Camping Mishaps: Critters

Banana slug attacks are extrememly rare in the Pacific Coastal Mountains

Banana slug attacks are extremely rare in the Pacific coastal mountains

When we think about camping in the wild backcountry, one of the concerns that usually comes up is about wild animals. In most parts of the country, worrying about some kind of attack from a wild animal, such as a bear or a cougar, is largely unfounded. We are much more likely to experience a late-night raid by a gang of hungry raccoons, then a large predator. Fortunately, some of the same backcountry precautions that we can take to protect our food from the local raccoon gang will also serve to protect us from an unlikely visit by something more dangerous.

There is a place for everything

Critters actually aren’t interested in us, except for the fact that they’ve learned we bring a lot of yummy treats with us to their home. Which would you prefer, nuts and berries or a bag of marshmallows? Food lockers (lockable metal boxes for storing food) are provided at nearly all campsites in bear country, but are rare in other areas.

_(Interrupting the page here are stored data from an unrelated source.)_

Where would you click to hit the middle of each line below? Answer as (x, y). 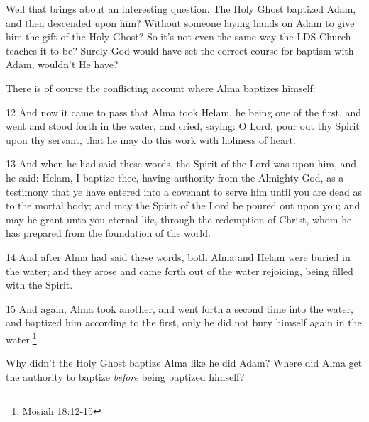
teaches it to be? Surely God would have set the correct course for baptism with (180, 50)
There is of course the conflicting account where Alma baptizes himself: (161, 88)
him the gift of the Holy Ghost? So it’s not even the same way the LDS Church (178, 37)
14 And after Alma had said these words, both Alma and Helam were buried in (178, 256)
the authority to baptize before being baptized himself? (125, 376)
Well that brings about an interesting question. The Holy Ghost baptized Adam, (181, 9)
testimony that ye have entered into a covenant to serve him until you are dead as (184, 191)
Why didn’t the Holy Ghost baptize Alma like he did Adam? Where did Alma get (184, 363)
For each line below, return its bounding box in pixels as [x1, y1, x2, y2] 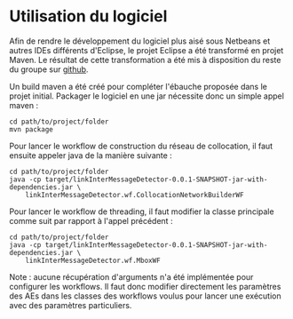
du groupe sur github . [9, 64, 89, 75]
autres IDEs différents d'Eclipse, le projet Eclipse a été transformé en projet [9, 44, 284, 55]
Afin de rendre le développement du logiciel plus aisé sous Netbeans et [9, 36, 271, 46]
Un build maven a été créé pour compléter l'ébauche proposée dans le [9, 81, 268, 92]
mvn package [9, 124, 53, 134]
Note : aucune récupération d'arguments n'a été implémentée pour [9, 271, 254, 282]
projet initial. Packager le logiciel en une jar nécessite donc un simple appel [9, 91, 284, 101]
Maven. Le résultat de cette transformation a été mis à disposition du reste [9, 54, 281, 65]
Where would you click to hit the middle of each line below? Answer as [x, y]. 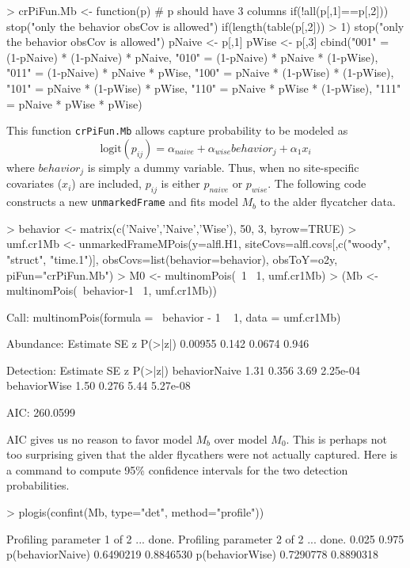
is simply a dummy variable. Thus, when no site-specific [223, 167]
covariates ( [34, 183]
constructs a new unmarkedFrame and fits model [122, 202]
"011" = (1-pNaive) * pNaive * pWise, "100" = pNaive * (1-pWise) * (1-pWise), [200, 72]
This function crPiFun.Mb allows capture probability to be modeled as [177, 130]
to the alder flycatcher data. [328, 202]
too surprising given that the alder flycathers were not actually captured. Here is [202, 454]
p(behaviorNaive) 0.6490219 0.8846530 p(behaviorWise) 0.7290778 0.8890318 [192, 554]

We are car campers, so it’s easy for us to secure all of our food inside the car at night, unless we are camping in bear country (bears know all about opening cars), in which case we use the food locker. The food lockers we have experienced in California are large enough for our 52qt. ice chest, but in your area, check with the campground’s managing agency for dimensions. We also make a trip to the garbage cans every evening (which are hopefully not located by our campsite).

If your food is locked-up and secured for the evening, you are well on your way to an easy night’s sleep because, invariably, there will be someone else in the campground who was not so careful and the party will be at their campsite that night, not yours. There is one more hard-fast rule that we follow, though, and that is absolutely, without exception, no eating any kind of food in or around the tent. There is a place for food storage, a place for eating, and a place for sleeping.

Smaller considerations

Depending on when and where we camp, mosquitoes, gnats, and deer flies are usually bigger pests than animals. Last year, in Eastern Washington, the kids were in-and-out of the tent all day, playing with friends, and left the tent open. That evening we had to fish a big female black widow spider out of the tent, which really doesn’t set the mood for a relaxing night’s sleep. Lesson learned.

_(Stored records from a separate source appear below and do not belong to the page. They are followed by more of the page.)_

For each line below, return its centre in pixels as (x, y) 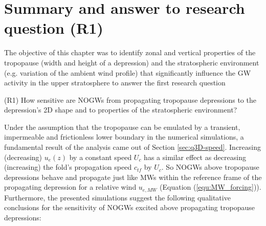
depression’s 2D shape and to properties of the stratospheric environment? (121, 110)
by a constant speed (101, 157)
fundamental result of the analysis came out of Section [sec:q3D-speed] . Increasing (133, 147)
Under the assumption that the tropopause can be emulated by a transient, (122, 127)
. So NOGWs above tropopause (210, 167)
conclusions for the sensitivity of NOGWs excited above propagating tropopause (129, 207)
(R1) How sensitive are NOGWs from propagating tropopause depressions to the (130, 99)
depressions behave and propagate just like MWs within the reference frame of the (133, 177)
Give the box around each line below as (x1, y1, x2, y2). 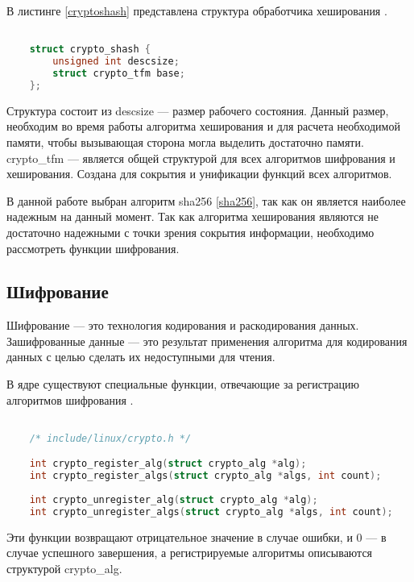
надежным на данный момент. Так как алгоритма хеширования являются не (6, 208, 379, 225)
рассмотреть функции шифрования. (6, 239, 180, 256)
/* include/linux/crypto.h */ (29, 432, 192, 444)
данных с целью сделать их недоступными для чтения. (6, 348, 275, 365)
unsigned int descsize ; (52, 56, 180, 68)
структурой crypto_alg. (6, 560, 122, 577)
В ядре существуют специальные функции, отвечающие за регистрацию (6, 376, 359, 393)
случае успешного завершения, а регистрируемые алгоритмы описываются (6, 544, 373, 561)

Mosquitoes are at their worst in the early morning and evening. We have been using standard, name brand, repellent with good results, but we have to be diligent about reapplying it. We have found that the pump spray containers work best, since they allow the repellent to be sprayed onto clothing. In t-shirt weather, the shoulders and upper back are particularly vulnerable to mosquitoes, because they can bite right through the material, which is touching the skin, in these areas.

What are some of your tips, for dealing with animals and insects?

See also…

7 thoughts on “Camping Mishaps: Critters

  1. My husband and I have been to Alaska 5 times – once on the motorcycles (Honda Goldwings) and four times in the truck. We don’t like summer heat and we hate bugs, so we go in the late fall to early winter. Camping in Alaska during that time of the year, you really do have to worry about wild animals, bears in particular. We have learned to put anything that has a smell up between two trees with ropes or, if provided, bear boxes. Love your blog – Thanks!

  2. Having spent much of my life outdoors in the Military, then being a “deep woods” and “mountain” guy as a civilian, I can attest to the concern of “critters”

    My scariest moment was when I was sitting on the porch of a rented remote cabin in West Virginia, writing and had a brown bear climb the stairs right next to me.

    I was so engrossed in what I was doing that I didnt even hear it. I think I might have smelled it first, not sure, but I jumped up and screamed the first thing I could think of. “Go Away BAD BEAR!”

    Wife came running out of the cabin to see me crouched over, hands out like I was ready to attack, and she starts laughing at me. “Bad Bear?” It’s still a joke around our house.


    Adam Shake’s last blog post..Those Things We Choose to Reuse, are Those Things That Define Us.

  3. Alan – I can remember when I was 9 or 10 and somebody must have thrown some food away in one of the garbage cans, when we were camping in Yosemite. This was around 1975, when the garbage cans were “bear proof” in name only, and that thing was torn open and scattered all over the place.

    Nowadays the Rangers will write you a hefty ticket if you leave food in your car and the bears make a mess of it.

  4. I can remember the first time my family went camping when I was 13 years old. We knew absolutely nothing about what we were doing. The first night we left a garbage bag out and when we woke up the entire campsite was a mess. We never did find out what kind of critter invaded us but we sure did learn our lesson.

  5. So you’re saying I shouldn’t keep beef jerkey in my sleeping bag? Who knew? It’s too long for the comments, but someday I’ll tell you the story of the night an animal (even larger than a bear) strolled into my backcountry camp and slept next to my tent.

    Mike Hahn’s last blog post..A giveaway to feel good about…

  6. The biggest camping critter problem we have in missouri is raccoons and mosquitoes.We had raccoons jump into our truck and eat our fish bait without us even knowing it.The next day we would get up early to go fishing and find out that our bait was gone when we got to the lake.